Season premier in a couple weeks. Looking forward to seeing what Louie has been doing since the girl of his dreams left.
I’LL WAIT FOR YOU!!!
That scene, done in a single shot, where he tells the girl he’s supposed to be going on a date with about the meaninglessness of every single element of life right after seeing a homeless man’s head fall off is probably the best thing ever put on network television.
Wu remember when I lol’d at that scene and your whole family stared at me?
Louie rocks! I think of him as today’s unsophisticated, non-intellectual Woody Allen. Really loved the surrealism of the episode where he walked around stoned.
It’s obvious Allen is a big inspiration on Louie, both as a filmmaker(?) -is that the right term?- and comedian, though Allen is more influential generally as a comedian than most people give credit, or even realize.
I wouldn’t necessarily call him unsophisticated, though. I think, for TV, he’s able to explore a lot of emotions in much more depth than almost anything else ever put on the proverbial tube. This season premiere, for example, takes a stereotypical scenario (the sitcom break-up) and totally turns it on its head. First of all, there was no build-up. He never even introduced his girlfriend as a character before they break-up. And it’s not played up for laughs in any sitcom stereotype; the whole joke in the first scene is that Louie wants to eat ice cream instead of engage in a discussion about his inability to engage in serious discussions about his life choices (which is about as honest a portrayal of “postmodern” dysphoria I think TV has yet gotten).

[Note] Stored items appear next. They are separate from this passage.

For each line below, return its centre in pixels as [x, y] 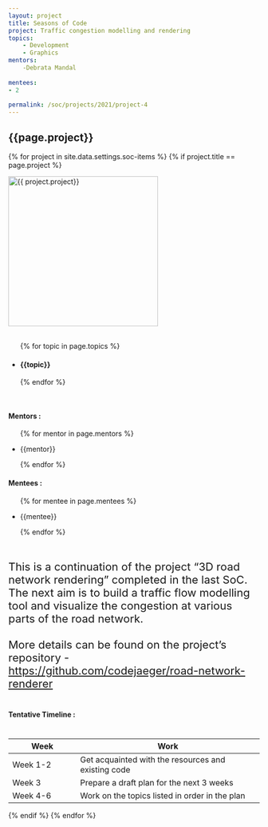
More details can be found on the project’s [118, 645]
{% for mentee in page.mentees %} [78, 501]
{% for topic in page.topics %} [70, 346]
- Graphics [41, 53]
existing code [105, 769]
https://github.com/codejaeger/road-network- [127, 670]
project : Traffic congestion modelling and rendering [100, 30]
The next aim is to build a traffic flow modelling [129, 593]
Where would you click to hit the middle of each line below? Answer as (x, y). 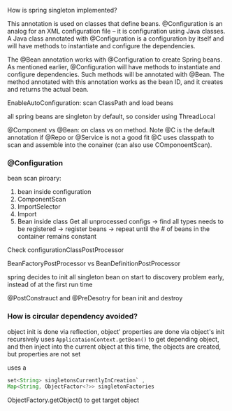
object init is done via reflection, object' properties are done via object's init (116, 331)
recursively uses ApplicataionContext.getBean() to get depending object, (113, 339)
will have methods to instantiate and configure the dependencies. (101, 46)
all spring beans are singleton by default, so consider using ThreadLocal (111, 116)
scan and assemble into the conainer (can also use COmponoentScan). (110, 145)
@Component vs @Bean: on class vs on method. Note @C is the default (111, 130)
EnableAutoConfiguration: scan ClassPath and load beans (90, 103)
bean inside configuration (54, 192)
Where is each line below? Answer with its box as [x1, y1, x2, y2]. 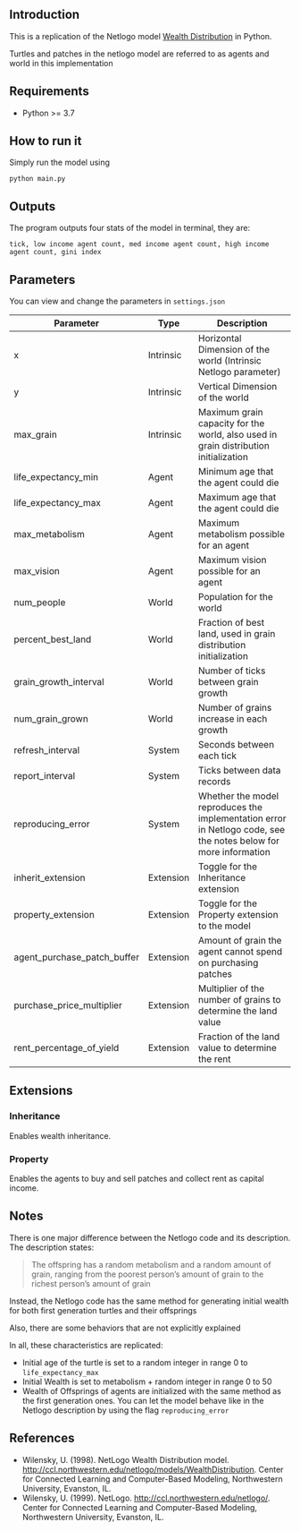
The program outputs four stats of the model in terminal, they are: [9, 223, 251, 234]
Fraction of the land [197, 1031, 280, 1043]
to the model [197, 919, 252, 932]
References [9, 1431, 75, 1446]
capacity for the [197, 417, 265, 430]
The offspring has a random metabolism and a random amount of [30, 1259, 271, 1270]
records [197, 775, 231, 788]
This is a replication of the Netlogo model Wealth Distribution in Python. [9, 30, 272, 41]
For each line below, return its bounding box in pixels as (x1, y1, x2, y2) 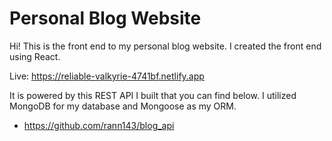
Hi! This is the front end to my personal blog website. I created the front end (9, 40, 322, 52)
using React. (9, 50, 61, 62)
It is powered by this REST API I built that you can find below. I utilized (9, 89, 297, 101)
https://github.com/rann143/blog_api (23, 119, 175, 131)
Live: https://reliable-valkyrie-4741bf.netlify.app (9, 70, 205, 82)
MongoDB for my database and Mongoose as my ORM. (9, 100, 237, 112)

But yeah, I’m rambling, sorry…
Louie is the perfect example of how comedy is usually very sophisticated.
Most of us always love your rambling Falderal. That season premiere was hilarious.
Well spake Falderal – yes, he is very sophisticated in his fimmaking techniques, though his character on the show and in his jokes comes across as quite the opposite.
I’m also loving Wilfred!
Well, I tend to think his comedy is “blue” in the same way Carlin was, which is another obvious influence. But yeah the persona he adopts is essentially the rejection of all things not reduced down to their simplistic essence.
I’m not so big on Wilfred, but on FX I like Archer. And have actually been a fan of Adam Reed and Matt Thompson since Sealab 2021.
Got done with the 2nd episode. So far so good. This season has less of a surreal feel so far.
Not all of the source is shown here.